L’Echange, or The Changeling as it was previously known going into the festival, once again finds the director tackling the issue of lost children.
Previously, it was in Mystic River, the film based on Dennis Lehane’s novel that achieved considerable Oscar success and drew top drawer performances from a cast including Sean Penn, Tim Robbins and Kevin Bacon.
This time, the film is based on the remarkable true story of Christine Collins (played by Jolie) who, in March 1928, was devastated when her nine-year-old son, Walter, vanishes.
Five months later, the LAPD, desperate to repair its faltering image, delivers to Christine a boy who claims to be her son but is not.
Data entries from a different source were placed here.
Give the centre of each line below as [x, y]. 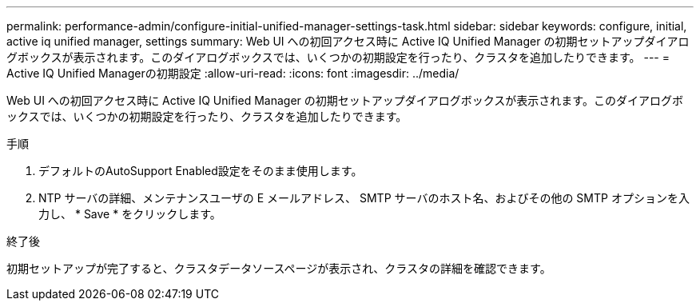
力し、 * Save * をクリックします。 [130, 214]
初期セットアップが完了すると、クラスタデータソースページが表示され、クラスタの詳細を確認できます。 [279, 268]
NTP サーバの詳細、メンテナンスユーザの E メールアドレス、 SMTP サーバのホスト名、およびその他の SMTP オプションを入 [364, 198]
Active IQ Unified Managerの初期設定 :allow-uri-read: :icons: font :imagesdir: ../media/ [233, 73]
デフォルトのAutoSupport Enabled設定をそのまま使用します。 [201, 171]
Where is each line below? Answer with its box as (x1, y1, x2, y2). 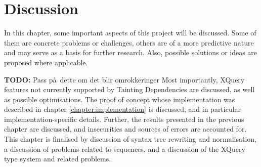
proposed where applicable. (4, 57, 88, 67)
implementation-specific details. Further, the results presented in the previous (4, 113, 244, 124)
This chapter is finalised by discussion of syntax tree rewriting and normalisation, (4, 134, 256, 144)
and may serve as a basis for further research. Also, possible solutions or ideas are (4, 47, 257, 58)
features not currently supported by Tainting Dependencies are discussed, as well (4, 84, 255, 95)
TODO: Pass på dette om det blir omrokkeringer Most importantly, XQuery (4, 74, 245, 85)
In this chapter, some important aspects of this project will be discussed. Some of (4, 27, 256, 38)
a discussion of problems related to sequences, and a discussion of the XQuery (4, 143, 245, 154)
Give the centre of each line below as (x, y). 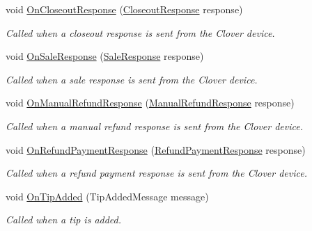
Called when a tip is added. (64, 220)
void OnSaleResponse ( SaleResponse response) (105, 56)
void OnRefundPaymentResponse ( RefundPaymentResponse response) (156, 149)
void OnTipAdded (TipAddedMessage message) (107, 196)
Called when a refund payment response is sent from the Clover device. (157, 173)
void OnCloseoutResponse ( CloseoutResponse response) (124, 9)
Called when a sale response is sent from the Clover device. (132, 79)
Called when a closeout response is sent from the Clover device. (140, 32)
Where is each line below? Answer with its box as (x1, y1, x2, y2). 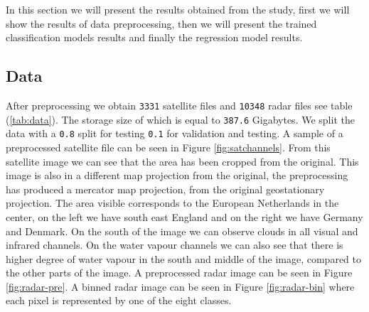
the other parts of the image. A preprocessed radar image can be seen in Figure (6, 265, 353, 280)
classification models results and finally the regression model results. (6, 30, 303, 45)
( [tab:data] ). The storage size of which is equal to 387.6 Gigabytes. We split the (6, 112, 355, 127)
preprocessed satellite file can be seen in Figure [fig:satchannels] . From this (6, 139, 331, 154)
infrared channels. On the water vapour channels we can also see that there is (6, 237, 343, 252)
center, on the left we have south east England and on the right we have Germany (6, 209, 363, 224)
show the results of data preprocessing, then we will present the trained (6, 16, 317, 31)
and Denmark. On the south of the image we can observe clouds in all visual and (6, 223, 358, 238)
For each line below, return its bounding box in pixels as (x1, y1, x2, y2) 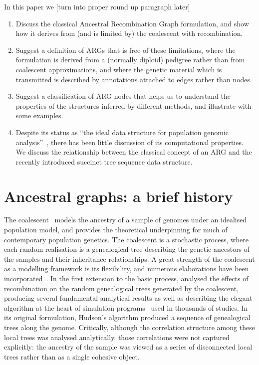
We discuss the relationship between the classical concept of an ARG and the (15, 147, 252, 157)
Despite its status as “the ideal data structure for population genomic (15, 127, 229, 137)
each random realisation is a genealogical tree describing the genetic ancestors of (4, 244, 250, 254)
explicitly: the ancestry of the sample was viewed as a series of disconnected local (4, 342, 253, 352)
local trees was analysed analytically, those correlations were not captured (4, 332, 230, 342)
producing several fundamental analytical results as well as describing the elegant (4, 293, 253, 303)
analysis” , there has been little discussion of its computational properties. (15, 137, 244, 147)
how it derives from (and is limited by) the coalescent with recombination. (15, 28, 243, 38)
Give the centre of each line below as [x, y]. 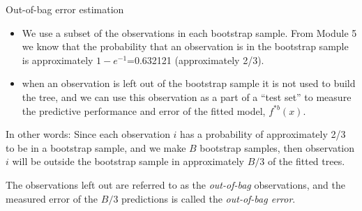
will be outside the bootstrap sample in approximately [128, 161]
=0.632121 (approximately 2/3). [196, 60]
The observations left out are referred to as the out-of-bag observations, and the [175, 184]
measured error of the [52, 198]
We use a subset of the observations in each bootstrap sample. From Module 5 [189, 32]
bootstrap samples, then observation [277, 147]
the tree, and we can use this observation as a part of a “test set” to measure [187, 96]
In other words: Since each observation [88, 134]
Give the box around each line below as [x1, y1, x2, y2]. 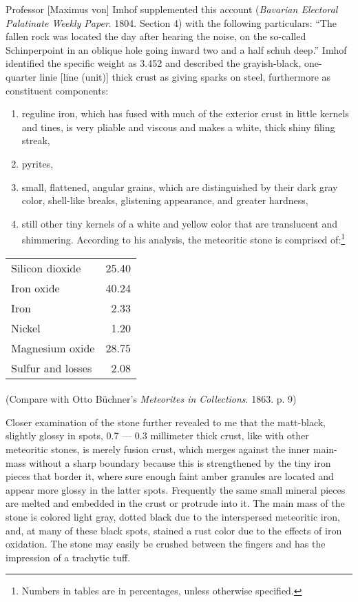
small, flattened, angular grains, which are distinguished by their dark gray [21, 179, 338, 194]
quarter [6, 69, 36, 83]
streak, [21, 133, 50, 148]
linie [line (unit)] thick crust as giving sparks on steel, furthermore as [39, 69, 331, 83]
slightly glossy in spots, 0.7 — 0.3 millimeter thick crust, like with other [6, 428, 309, 443]
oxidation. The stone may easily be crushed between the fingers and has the [6, 536, 326, 551]
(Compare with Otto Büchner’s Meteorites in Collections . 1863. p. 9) [6, 392, 297, 406]
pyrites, [21, 156, 54, 170]
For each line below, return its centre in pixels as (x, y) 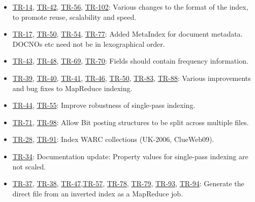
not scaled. (29, 166)
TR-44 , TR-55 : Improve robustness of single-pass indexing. (104, 105)
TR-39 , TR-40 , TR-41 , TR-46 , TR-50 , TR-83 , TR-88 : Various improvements (132, 78)
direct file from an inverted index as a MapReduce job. (98, 193)
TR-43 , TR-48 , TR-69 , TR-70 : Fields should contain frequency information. (130, 61)
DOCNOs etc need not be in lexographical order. (89, 44)
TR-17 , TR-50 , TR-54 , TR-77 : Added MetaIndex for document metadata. (127, 34)
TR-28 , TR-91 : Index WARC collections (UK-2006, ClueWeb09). (113, 139)
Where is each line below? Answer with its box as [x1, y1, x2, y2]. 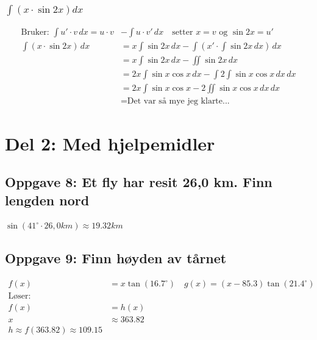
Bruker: [21, 28, 49, 37]
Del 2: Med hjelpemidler [5, 130, 215, 155]
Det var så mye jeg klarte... [127, 97, 230, 106]
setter [172, 28, 193, 37]
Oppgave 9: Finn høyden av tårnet [5, 249, 227, 267]
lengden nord [5, 190, 90, 209]
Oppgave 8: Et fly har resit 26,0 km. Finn [5, 172, 272, 191]
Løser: [8, 292, 31, 301]
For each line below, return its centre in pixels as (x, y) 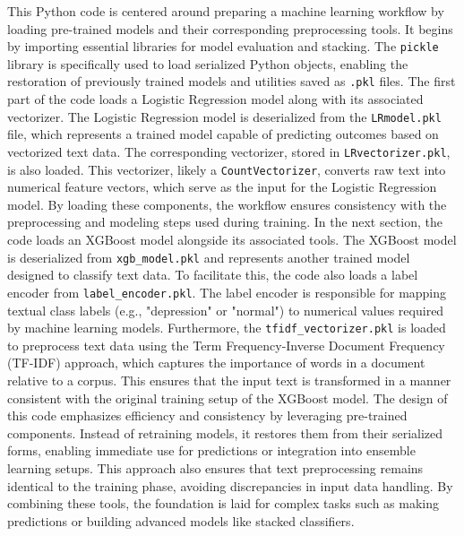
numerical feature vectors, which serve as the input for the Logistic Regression (222, 187)
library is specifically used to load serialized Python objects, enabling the (208, 63)
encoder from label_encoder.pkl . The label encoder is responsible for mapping (227, 292)
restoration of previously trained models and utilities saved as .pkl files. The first (232, 81)
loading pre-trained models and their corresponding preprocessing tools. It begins (230, 28)
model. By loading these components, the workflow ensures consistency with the (227, 204)
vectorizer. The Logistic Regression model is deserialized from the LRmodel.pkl (224, 116)
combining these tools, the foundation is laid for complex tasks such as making (223, 503)
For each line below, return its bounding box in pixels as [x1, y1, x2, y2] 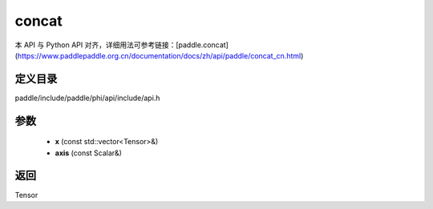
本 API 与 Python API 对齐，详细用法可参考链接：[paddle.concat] [14, 40, 229, 50]
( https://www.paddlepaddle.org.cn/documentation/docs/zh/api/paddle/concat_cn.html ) [14, 50, 304, 60]
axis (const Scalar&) [55, 148, 122, 158]
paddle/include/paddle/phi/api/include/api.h [14, 93, 160, 102]
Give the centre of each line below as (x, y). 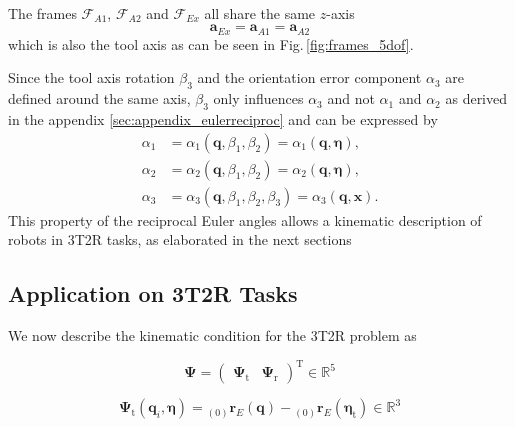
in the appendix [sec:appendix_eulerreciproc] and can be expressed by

To avoid further embarrassment, LA’s police chief Captain Jones (Jeffrey Donovan) demands Collins take the boy home on a “trial basis” – a request she refuses in the hope of continuing the search for her real child.
When she’s institutionalised instead, a radio minister, Gustav Briegleb (John Malkovich), takes up her case and seeks the truth, while another police officer – Detective Ybarra (Michael Kelly) – begins to investigate the possibility of a serial killer working in the area.
Commenting on the film before a packed Cannes press conference, Jolie said she felt drawn to the role as a mother.
“So much of it is being a mother and imagining, if this is happening to me, my pain and my frustration, but I did have to find something else because I couldn’t respond as I would respond today.
“This is personal, but I lost my mother a few months before the film and she’s very much like my mother.
“My mother was very passive in many ways and very, very sweet, but when it came to her children, she was a lion, but as a woman, very shy almost with her own voice.
“So, in many ways Christine reminded me of my mom and it was a way to revisit my mom after her passing, and in that way very healing and interesting for me.”
And commenting on why he’d chosen to submit the film in competition, Eastwood told reporters: “Well, it seems if you are going to come to a film festival that has a competition, you might as well be in the competition; whether you win something or not is not the point of it. You come and you present the film and see what the response is…
“To play it out of competition is to play it safe. I’m not above that; I put it out there for what it is. A lot of good films have won and a lot of not so good films have won. It’s nice to be here with you, the audience, and I hope they’ll enjoy the film.”
Certainly, critics have – despite the difficult subject matter.
Variety called the film “emotionally powerful and stylistically sure-handed,” while Screen Daily said it boasted a “career-best” performance from its leading lady.
James Christopher, of The Times, was also full of praise for Jolie, stating: “I shall eat the next person who tells me that Angelina Jolie cannot act. Starring as Collins, she is the entire, anxious point of Eastwood’s film, and absolutely terrific as a mother who is forcibly reunited with the wrong boy by a Los Angeles Police Department rotten to the core.”
Of the film itself, he had reservations but praised the attention to period detail as “sumptuous”, the courtroom scenes as “tearjerkingly awful” and concluded: “Eastwood’s film touches very real nerves.”
And The Hollywood Reporter opined: “A true story that is as incredible as it is compelling, Changeling brushes away the romantic notion of a more innocent time to reveal a Los Angeles circa 1928 awash in corruption and steeped in a culture that treats women as hysterical and unreliable beings when they challenge male wisdom.”
It added: “Jolie puts on a powerful emotional display as a tenacious woman who gathers strength from the forces that oppose her. She reminds us that there is nothing so fierce as a mother protecting her cub.”